_Work required_: An exact transcription of the entries is required, with no images included.

_Task input_:
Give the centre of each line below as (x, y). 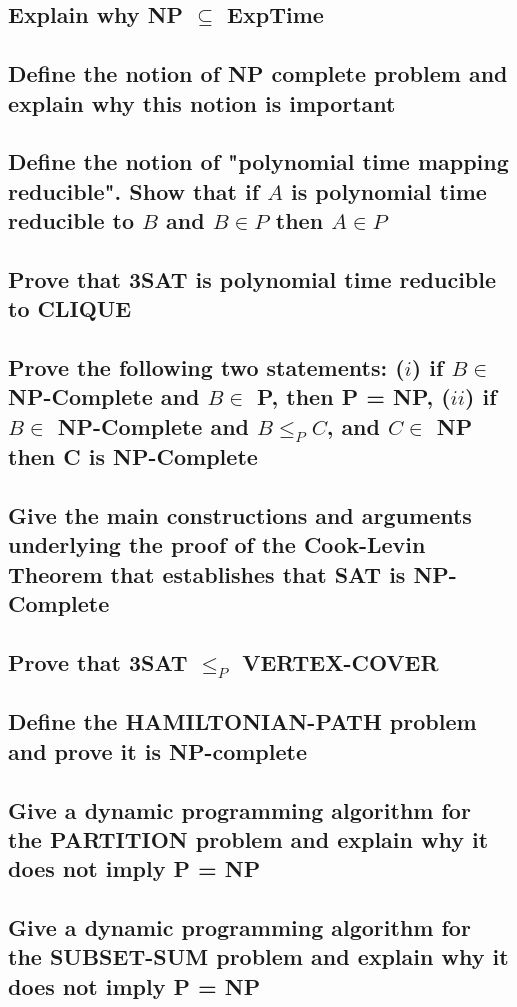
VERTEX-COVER (340, 661)
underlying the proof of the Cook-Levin (217, 544)
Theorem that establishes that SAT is (207, 573)
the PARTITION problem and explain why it (248, 838)
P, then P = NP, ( (354, 396)
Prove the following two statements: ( (206, 367)
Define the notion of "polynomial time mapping (258, 161)
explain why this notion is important (202, 102)

_Output below_:
Give the centre of each line below as (x, y). 
VERTEX-COVER (340, 661)
underlying the proof of the Cook-Levin (217, 544)
Theorem that establishes that SAT is (207, 573)
the PARTITION problem and explain why it (248, 838)
P, then P = NP, ( (354, 396)
Prove the following two statements: ( (206, 367)
Define the notion of "polynomial time mapping (258, 161)
explain why this notion is important (202, 102)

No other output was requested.